The most important element in bringing all this about, of course, was my wife, whom I’ve called “Grace” in my books, but whose real name is Deedie. You could never say that having her husband come out as trans was Deedie’s first choice for what to do in a marriage, and the scars from that transition remain. But Deedie decided early on that her life was better with me in it than without it, and as a social worker and a therapist she was, perhaps, better equipped than most wives to understand what I was up against, and what it would take for our family to endure.
And so it was that as I made my transition, back in the day, my wife helped send the message to my children that our family was not in danger; that our love for them had not changed; and that whatever it was that was happening to me was not something that would happen to them.
I finally knew we were going to be all right when my boys at last came up with a name for me. This is a story I’ve told before, so please forgive me for telling it one more time: one night my son Zach looked at me and said, “We can’t keep calling you Daddy if you’re going to be a girl, that’s too weird.”
I suggested he call me “Jenny,” since that was the name I’d chosen. I don’t know how I chose Jenny-- perhaps it was because I’d been a James, and I wanted a “J” name, something that would seem familiar, and send the message to people that I was, all the changes notwithstanding, still the same soul they had always known.

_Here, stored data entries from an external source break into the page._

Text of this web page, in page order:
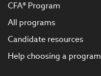
CFA® Program
All programs
Candidate resources
Help choosing a program
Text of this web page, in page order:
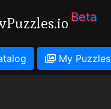
Beta
My Puzzles
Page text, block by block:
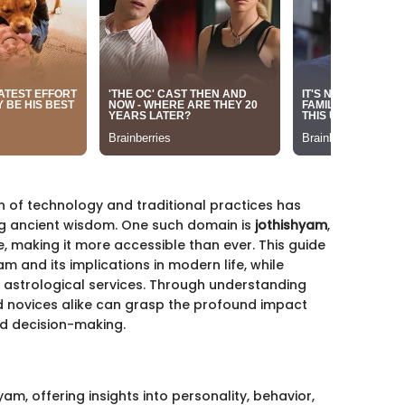
of technology and traditional practices has
wisdom. One such domain is jothishyam,
making it more accessible than ever. This guide
and its implications in modern life, while
services. Through understanding
alike can grasp the profound impact
decision-making.
offering insights into personality, behavior,
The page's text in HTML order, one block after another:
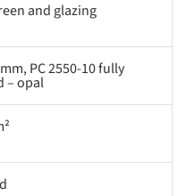
and glazing
PC 2550-10 fully
– opal
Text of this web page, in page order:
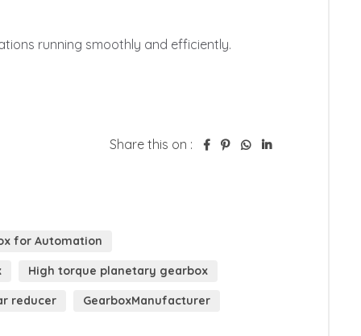
running smoothly and efficiently.
Share this on :
for Automation
High torque planetary gearbox
reducer GearboxManufacturer
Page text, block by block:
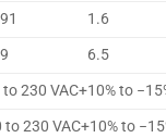
1.6
6.5
230 VAC+10% to
to 230 VAC+10% to
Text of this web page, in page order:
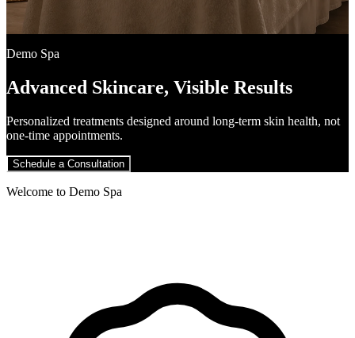
Demo Spa
Advanced Skincare, Visible Results
Personalized treatments designed around long-term skin health, not
one-time appointments.
Schedule a Consultation
Welcome to Demo Spa
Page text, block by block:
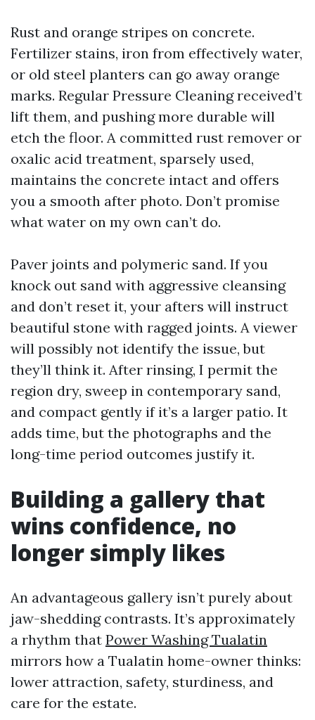
Rust and orange stripes on concrete.
Fertilizer stains, iron from effectively water,
or old steel planters can go away orange
marks. Regular Pressure Cleaning received’t
lift them, and pushing more durable will
etch the floor. A committed rust remover or
oxalic acid treatment, sparsely used,
maintains the concrete intact and offers
you a smooth after photo. Don’t promise
what water on my own can’t do.
Paver joints and polymeric sand. If you
knock out sand with aggressive cleansing
and don’t reset it, your afters will instruct
beautiful stone with ragged joints. A viewer
will possibly not identify the issue, but
they’ll think it. After rinsing, I permit the
region dry, sweep in contemporary sand,
and compact gently if it’s a larger patio. It
adds time, but the photographs and the
long-time period outcomes justify it.
Building a gallery that
wins confidence, no
longer simply likes
An advantageous gallery isn’t purely about
jaw-shedding contrasts. It’s approximately
a rhythm that Power Washing Tualatin
mirrors how a Tualatin home-owner thinks:
lower attraction, safety, sturdiness, and
care for the estate.
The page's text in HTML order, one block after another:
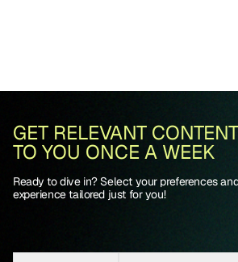
GET RELEVANT
TO YOU ONCE A WEEK
Ready to dive in? Select your preferences
experience tailored just for you!
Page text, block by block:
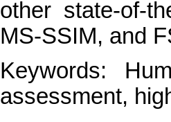
other state-of-
MS-SSIM, and
Keywords:
assessment,
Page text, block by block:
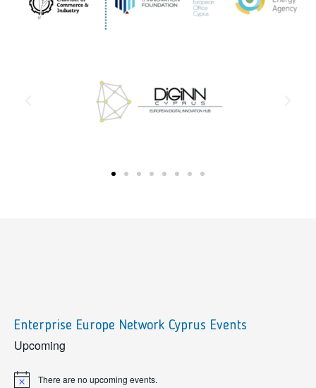
Enterprise Europe Network Cyprus Events
sidebar
Upcoming
Notice There are no upcoming events.

But Zach just laughed at “Jenny.” “Isn’t that the name of a lady mule?” he asked.
Trying not to be hurt, I said, “Well what do you want to call me?”
He said, “How about ‘Maddy’? That’s like half Mommy, half Daddy. Plus I know a girl at school named Maddy, and she’s cool.”

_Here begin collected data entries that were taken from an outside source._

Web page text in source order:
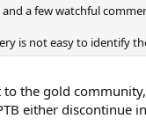
a few watchful
is not easy to identify
the gold
either discontinue
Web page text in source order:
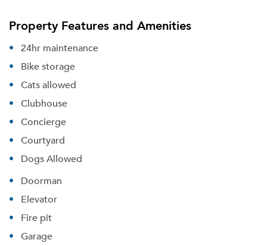
Property Features and Amenities
24hr maintenance
Bike storage
Cats allowed
Clubhouse
Concierge
Courtyard
Dogs Allowed
Doorman
Elevator
Fire pit
Garage
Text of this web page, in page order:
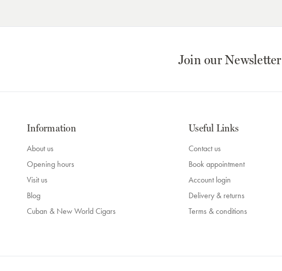
Join our Newsletter
Information
About us
Opening hours
Visit us
Blog
Cuban & New World Cigars
Useful Links
Contact us
Book appointment
Account login
Delivery & returns
Terms & conditions
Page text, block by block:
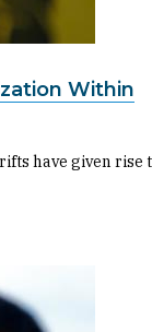
Within
have given rise
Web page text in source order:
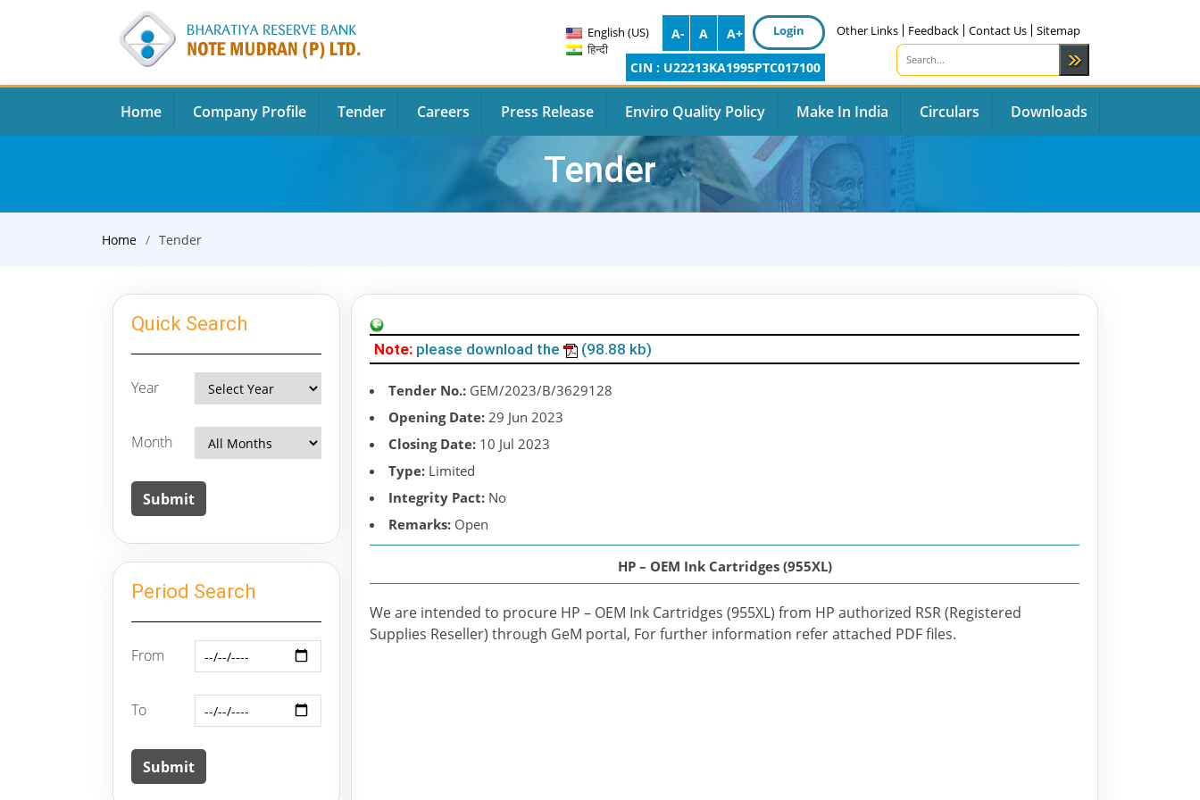
English (US)
हिन्दी
A- A A+ Login Other Links Feedback Contact Us Sitemap
CIN : U22213KA1995PTC017100
Home Company Profile Tender Careers Press Release Enviro Quality Policy Make In India Circulars Downloads
Tender
Home Tender
Quick Search
Year
Month
Period Search
From
To
Note: please download the (98.88 kb)
Tender No.: GEM/2023/B/3629128
Opening Date: 29 Jun 2023
Closing Date: 10 Jul 2023
Type: Limited
Integrity Pact: No
Remarks: Open
HP – OEM Ink Cartridges (955XL)
We are intended to procure HP – OEM Ink Cartridges (955XL) from HP authorized RSR (Registered
Supplies Reseller) through GeM portal, For further information refer attached PDF files.

That was when his little brother said, “Or Dommy.”
We all laughed at this, but in time, Maddy began to stick. It helped that Deedie called me Maddy as well, although she didn’t take to it right away. At first, being Irish, Deedie called me “Maddy O’daddy,” which was nice. But in time, like lots of other suffixes and shadows that had trailed me around, “O’daddy” faded away. “Maddy” became my name. During the summer, on a Sunday in June, we celebrated “Maddy’s Day.”
It’s proper to scoff at “labels,” at the way we sometimes lose the wonderful morphability of identity by hanging a single name upon ourselves. But I can say that having a good name to call me made a huge difference for us. When I became “Maddy,” it meant that there was a name that was mine, and that my sons had chosen it. The name felt right, in ways I can hardly describe. It felt like I belonged, once more, in my family.

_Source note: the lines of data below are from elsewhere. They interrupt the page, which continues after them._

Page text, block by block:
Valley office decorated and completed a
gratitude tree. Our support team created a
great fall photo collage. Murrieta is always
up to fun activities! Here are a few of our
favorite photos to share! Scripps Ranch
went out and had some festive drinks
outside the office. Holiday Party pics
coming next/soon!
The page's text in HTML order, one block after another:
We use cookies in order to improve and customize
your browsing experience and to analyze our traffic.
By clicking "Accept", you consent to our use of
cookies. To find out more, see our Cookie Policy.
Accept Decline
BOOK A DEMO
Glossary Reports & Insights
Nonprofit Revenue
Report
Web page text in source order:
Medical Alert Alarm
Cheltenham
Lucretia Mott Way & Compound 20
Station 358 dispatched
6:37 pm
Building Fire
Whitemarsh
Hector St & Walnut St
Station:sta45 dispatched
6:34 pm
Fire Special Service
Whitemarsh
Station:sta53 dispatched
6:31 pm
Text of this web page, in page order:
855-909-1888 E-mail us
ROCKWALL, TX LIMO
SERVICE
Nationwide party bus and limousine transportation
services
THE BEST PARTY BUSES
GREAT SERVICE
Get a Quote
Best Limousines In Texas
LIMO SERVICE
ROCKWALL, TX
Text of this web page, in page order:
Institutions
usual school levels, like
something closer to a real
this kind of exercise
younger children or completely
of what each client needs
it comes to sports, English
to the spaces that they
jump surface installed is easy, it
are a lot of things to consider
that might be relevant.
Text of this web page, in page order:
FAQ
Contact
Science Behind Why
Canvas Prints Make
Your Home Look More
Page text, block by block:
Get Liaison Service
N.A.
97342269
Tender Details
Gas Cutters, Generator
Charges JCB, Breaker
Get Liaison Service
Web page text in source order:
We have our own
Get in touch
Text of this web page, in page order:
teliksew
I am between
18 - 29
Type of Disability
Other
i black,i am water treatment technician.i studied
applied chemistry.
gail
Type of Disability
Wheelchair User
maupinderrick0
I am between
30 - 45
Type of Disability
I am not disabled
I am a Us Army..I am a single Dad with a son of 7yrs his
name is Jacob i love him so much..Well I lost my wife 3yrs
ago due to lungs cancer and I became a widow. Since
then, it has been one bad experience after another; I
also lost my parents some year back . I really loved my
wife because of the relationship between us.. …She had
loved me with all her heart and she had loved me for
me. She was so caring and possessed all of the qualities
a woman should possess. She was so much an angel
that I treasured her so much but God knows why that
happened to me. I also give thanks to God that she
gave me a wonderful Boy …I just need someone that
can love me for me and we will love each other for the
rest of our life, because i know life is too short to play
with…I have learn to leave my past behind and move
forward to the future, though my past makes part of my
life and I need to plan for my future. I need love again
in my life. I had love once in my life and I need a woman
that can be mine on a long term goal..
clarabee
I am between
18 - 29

I know other trans parents who have kept the name “Daddy,” even though their children have changed pronouns to female ones. I know other parents who are still called “Dad” and “he” at home, and who rightly say that “this is what the children want, and they get to decide,” even if it creates more than a few awkward moments outside of the house. For some parents, enduring odd looks from strangers is a price they are happy to pay in order to keep a family going.
But tragically, I know other trans parents--lots of them, in fact-- who have lost their children, whose spouses have decreed that their sons and daughters may not see their Maddies. Or Dommies. I know one woman whose children have been told that their father is dead.
My heart breaks for all of these families. Those parents have been denied a chance to share their love with their own sons and daughters. And their children have been denied a chance to learn something very important-- that while a parents gender may change, the love that he or she feels is constant.
My wife and I are celebrating our 25th wedding anniversary this summer-- 12 years as husband and wife, 13 as wife and wife. When I wake up in the middle of the night, sometimes I still think, What about your children? What about the boys?
Then I think of them-- grown men now, scholars, mountain climbers, shark cage divers, and I think, Don’t worry, Maddy. The kids are all right.